Olins G M, Spear K L, Siegel N R, Zurcher-Neely H A
Biochim Biophys Acta. 1987 Jul 10;901(1):97-100. doi: 10.1016/0005-2736(87)90260-4.
Atrial natriuretic factor (ANF), a 28-amino-acid peptide secreted from the mammalian heart, is known to be cleared rapidly from the circulation. In vitro and in vivo studies implicate the kidney as an important site for clearance and subsequent degradation of atrial natriuretic factor. We have observed that atrial natriuretic factor is inactivated rapidly by rabbit kidney brush-border membranes. The rate of degradation of ANF measured by the loss of bioactivity followed a similar time-course to the decrease in peptide peak area measured by high-performance liquid chromatography. Interestingly, inactivation of ANF produced only a single major degradation product, which was isolated and purified. Sequence analysis revealed that the product had the same sequence of amino acids as ANF with the Cys-7-Phe-8 bond cleaved and the disulfide bridge between Cys-7 and Cys-23 remaining intact. As the renal brush border contains an abundance of proteolytic activities, it is surprising that this peptide is cleaved primarily at a single peptide bond.

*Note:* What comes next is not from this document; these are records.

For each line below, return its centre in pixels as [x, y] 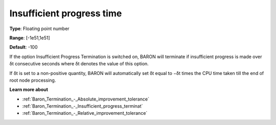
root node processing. [33, 80]
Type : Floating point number [39, 29]
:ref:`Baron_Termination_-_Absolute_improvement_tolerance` [86, 99]
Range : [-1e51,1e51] [30, 38]
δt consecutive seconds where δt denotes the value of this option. [79, 64]
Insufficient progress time [66, 13]
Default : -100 [24, 47]
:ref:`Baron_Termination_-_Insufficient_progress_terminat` [83, 106]
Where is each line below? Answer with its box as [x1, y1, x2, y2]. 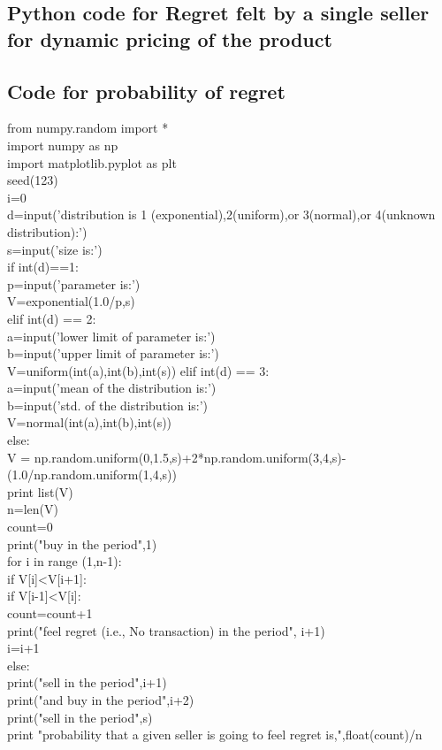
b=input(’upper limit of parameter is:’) [7, 344, 219, 363]
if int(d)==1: [7, 257, 79, 276]
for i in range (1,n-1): [7, 552, 122, 570]
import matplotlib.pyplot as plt [7, 153, 177, 172]
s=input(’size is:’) [7, 240, 103, 258]
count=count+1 [7, 604, 93, 622]
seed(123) [7, 171, 58, 189]
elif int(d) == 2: [7, 309, 96, 327]
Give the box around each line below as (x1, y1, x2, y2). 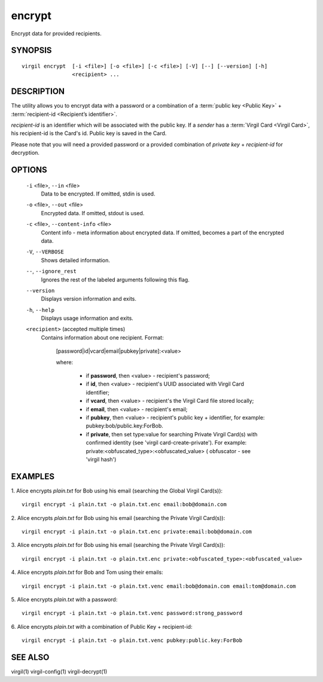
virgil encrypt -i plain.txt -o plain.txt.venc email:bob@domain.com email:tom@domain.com (22, 583, 296, 589)
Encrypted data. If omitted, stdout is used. (41, 209, 145, 216)
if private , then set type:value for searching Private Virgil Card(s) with (86, 430, 258, 438)
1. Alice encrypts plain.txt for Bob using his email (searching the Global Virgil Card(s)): (11, 487, 223, 494)
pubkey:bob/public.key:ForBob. (86, 422, 164, 430)
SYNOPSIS (11, 45, 52, 56)
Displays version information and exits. (41, 295, 137, 302)
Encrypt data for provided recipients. (11, 30, 102, 37)
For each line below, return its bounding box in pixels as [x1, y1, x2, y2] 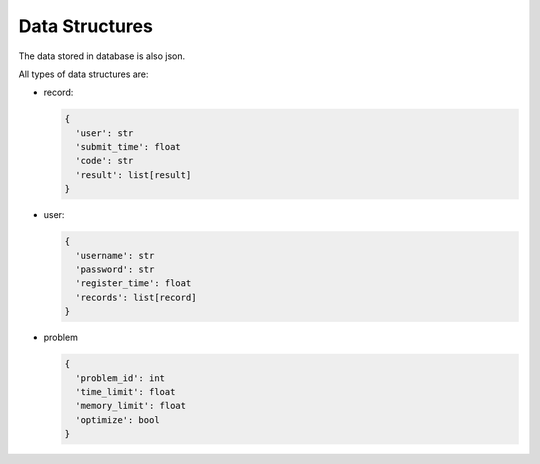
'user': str [75, 127, 134, 139]
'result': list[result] [75, 169, 192, 180]
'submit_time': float [75, 141, 182, 153]
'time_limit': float [75, 386, 176, 397]
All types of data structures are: [18, 68, 149, 80]
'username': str [75, 250, 155, 261]
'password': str [75, 264, 155, 275]
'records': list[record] [75, 291, 197, 303]
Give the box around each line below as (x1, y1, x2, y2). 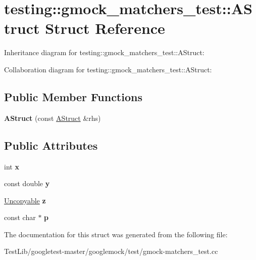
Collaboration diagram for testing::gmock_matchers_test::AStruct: (4, 64, 212, 74)
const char (4, 212, 36, 223)
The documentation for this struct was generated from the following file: (4, 229, 228, 239)
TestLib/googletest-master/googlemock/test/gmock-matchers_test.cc (4, 246, 218, 256)
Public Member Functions (4, 89, 142, 104)
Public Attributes (4, 137, 98, 153)
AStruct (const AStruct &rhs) (4, 112, 101, 123)
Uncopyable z (4, 195, 46, 205)

心房利钠因子(ANF)是一种由哺乳动物心脏分泌的含28个氨基酸的肽,已知其能迅速从循环系统中清除。体外和体内研究表明,肾脏是心房利钠因子清除及随后降解的重要部位。我们观察到,心房利钠因子被兔肾刷状缘膜迅速灭活。通过生物活性丧失测定的ANF降解速率与通过高效液相色谱测定的肽峰面积减少遵循相似的时间进程。有趣的是,ANF的失活仅产生一种主要降解产物,该产物被分离和纯化。序列分析表明,该产物与ANF具有相同的氨基酸序列,其中Cys-7-Phe-8键被切断,而Cys-7和Cys-23之间的二硫键保持完整。由于肾刷状缘含有丰富的蛋白水解活性,令人惊讶的是该肽主要在单个肽键处被切割。